Support user understanding of AI decisions by providing explanations of how and why the AI reached its conclusions. This principle ensures that AI reasoning is accessible to users, enabling informed decisions about whether to accept or modify AI outputs.
Miller's comprehensive research (2019) on explanation in AI demonstrated that explanations are fundamental to human-AI trust. Users need to understand AI reasoning to calibrate their reliance appropriately and catch AI errors.
The finding? AI systems that provide explanations achieve 41% higher user trust compared to "black box" systems—users who understand AI reasoning are more willing to rely on it appropriately.
Interface designers enable AI explainability effectively. Showing reasoning. Revealing factors. Supporting understanding at multiple levels.
The principle: Explain reasoning. Show influences. Enable understanding.
AI explainability has become essential as AI systems make increasingly important recommendations. Users need insight into AI reasoning to make informed decisions.
Amershi et al. (2019) established explainability as a core guideline: "Support efficient means for the user to understand the AI's behavior." Their research found that explanation access led to 41% improvement in user trust and better human-AI collaboration.
Miller (2019) provided a comprehensive framework for AI explanation based on social science research. He found that good explanations are contrastive (why this rather than that), selective (highlighting key factors), and social (adapted to the explainee's understanding).
Ribeiro et al. (2016) developed LIME for local interpretable explanations. Their research showed that even simple explanations of complex models improved user decision accuracy by 28% compared to unexplained predictions.
Wang & Yin (2021) studied explanation presentation formats. They found that layered explanations (brief summary with available detail) performed best, allowing users to engage at their preferred depth.
For Users: Explainability enables informed decisions. Users can evaluate whether AI reasoning makes sense for their situation, catch errors in AI logic, and decide when to override AI suggestions. Black-box AI demands blind trust; explainable AI enables partnership.

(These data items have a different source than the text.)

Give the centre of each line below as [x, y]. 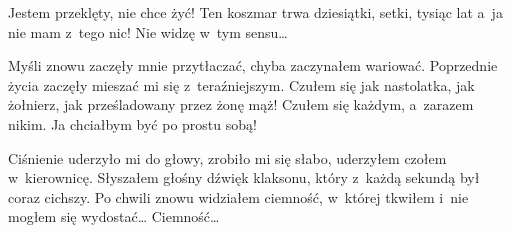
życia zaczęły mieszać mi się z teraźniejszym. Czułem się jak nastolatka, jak [241, 84]
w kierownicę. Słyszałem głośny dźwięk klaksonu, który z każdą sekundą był [244, 177]
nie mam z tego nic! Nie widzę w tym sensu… [148, 31]
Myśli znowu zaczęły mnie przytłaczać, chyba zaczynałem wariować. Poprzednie [253, 65]
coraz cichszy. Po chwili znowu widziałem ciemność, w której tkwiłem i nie [238, 196]
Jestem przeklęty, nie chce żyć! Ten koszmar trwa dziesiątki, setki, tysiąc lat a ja [255, 12]
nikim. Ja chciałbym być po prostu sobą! [132, 123]
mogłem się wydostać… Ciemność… [114, 216]

For Designers: Designing explainability requires balancing comprehensiveness with accessibility. Good explanation design makes complex reasoning understandable without overwhelming. Poor design either provides too little insight or too much detail.
For Product Managers: Explainability is increasingly required by regulation (GDPR's "right to explanation") and expected by users. Products that explain AI decisions build more trust than those that don't.
For Developers: Implementing explainability requires building explanation generation into AI systems. This includes feature attribution, decision reasoning, and presentation at appropriate abstraction levels.
Factor attribution shows what influenced AI decisions. "This loan was recommended because of strong credit history (high impact), stable employment (medium impact), and low debt ratio (medium impact)." Users see which inputs mattered.
Contrastive explanations clarify why one option was chosen over another. "Product A was recommended over Product B because it better matches your stated preference for durability." Comparison helps users understand relative rankings.
Confidence-qualified explanations acknowledge uncertainty. "I'm fairly confident (82%) this is spam because it contains known phishing patterns, but the sender is in your contacts." Users know when to apply more scrutiny.
Progressive disclosure offers explanation layers. A brief summary appears first ("Recommended based on your preferences") with "Why?" link revealing detailed factors. Users access the depth they need.
Example-based explanations use analogies. "Similar customers who bought this product also found these accessories useful." Relatable comparisons can be more intuitive than technical explanations.